▶ Description of the task:
The response must consist of the records below, copied exactly.

▶ Records provided:
________________________________________

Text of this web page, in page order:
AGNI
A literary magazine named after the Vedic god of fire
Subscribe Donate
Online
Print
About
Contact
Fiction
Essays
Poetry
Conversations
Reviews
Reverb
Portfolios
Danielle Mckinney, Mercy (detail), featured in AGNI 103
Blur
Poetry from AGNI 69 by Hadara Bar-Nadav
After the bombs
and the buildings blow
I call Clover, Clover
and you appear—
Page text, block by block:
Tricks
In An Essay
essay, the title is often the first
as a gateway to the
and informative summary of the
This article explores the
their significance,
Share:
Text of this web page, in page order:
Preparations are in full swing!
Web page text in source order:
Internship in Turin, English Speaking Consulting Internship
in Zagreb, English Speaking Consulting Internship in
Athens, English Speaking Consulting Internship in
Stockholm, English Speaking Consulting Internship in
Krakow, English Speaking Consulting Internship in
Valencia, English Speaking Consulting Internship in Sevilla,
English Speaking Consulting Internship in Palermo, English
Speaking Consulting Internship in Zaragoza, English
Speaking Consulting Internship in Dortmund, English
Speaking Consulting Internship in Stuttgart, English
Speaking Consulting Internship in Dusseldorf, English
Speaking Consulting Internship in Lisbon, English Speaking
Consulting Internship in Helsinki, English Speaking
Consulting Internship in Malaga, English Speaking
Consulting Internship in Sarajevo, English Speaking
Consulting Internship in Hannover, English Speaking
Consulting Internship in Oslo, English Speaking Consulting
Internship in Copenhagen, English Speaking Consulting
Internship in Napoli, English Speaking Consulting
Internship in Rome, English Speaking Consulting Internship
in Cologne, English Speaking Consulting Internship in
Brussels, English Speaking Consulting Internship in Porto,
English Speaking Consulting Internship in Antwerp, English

________________________________________

▶ Exercise output:
Text of this web page, in page order:
AGNI
A literary magazine named after the Vedic god of fire
Subscribe Donate
Online
Print
About
Contact
Fiction
Essays
Poetry
Conversations
Reviews
Reverb
Portfolios
Danielle Mckinney, Mercy (detail), featured in AGNI 103
Blur
Poetry from AGNI 69 by Hadara Bar-Nadav
After the bombs
and the buildings blow
I call Clover, Clover
and you appear—
Page text, block by block:
Tricks
In An Essay
essay, the title is often the first
as a gateway to the
and informative summary of the
This article explores the
their significance,
Share:
Text of this web page, in page order:
Preparations are in full swing!
Web page text in source order:
Internship in Turin, English Speaking Consulting Internship
in Zagreb, English Speaking Consulting Internship in
Athens, English Speaking Consulting Internship in
Stockholm, English Speaking Consulting Internship in
Krakow, English Speaking Consulting Internship in
Valencia, English Speaking Consulting Internship in Sevilla,
English Speaking Consulting Internship in Palermo, English
Speaking Consulting Internship in Zaragoza, English
Speaking Consulting Internship in Dortmund, English
Speaking Consulting Internship in Stuttgart, English
Speaking Consulting Internship in Dusseldorf, English
Speaking Consulting Internship in Lisbon, English Speaking
Consulting Internship in Helsinki, English Speaking
Consulting Internship in Malaga, English Speaking
Consulting Internship in Sarajevo, English Speaking
Consulting Internship in Hannover, English Speaking
Consulting Internship in Oslo, English Speaking Consulting
Internship in Copenhagen, English Speaking Consulting
Internship in Napoli, English Speaking Consulting
Internship in Rome, English Speaking Consulting Internship
in Cologne, English Speaking Consulting Internship in
Brussels, English Speaking Consulting Internship in Porto,
English Speaking Consulting Internship in Antwerp, English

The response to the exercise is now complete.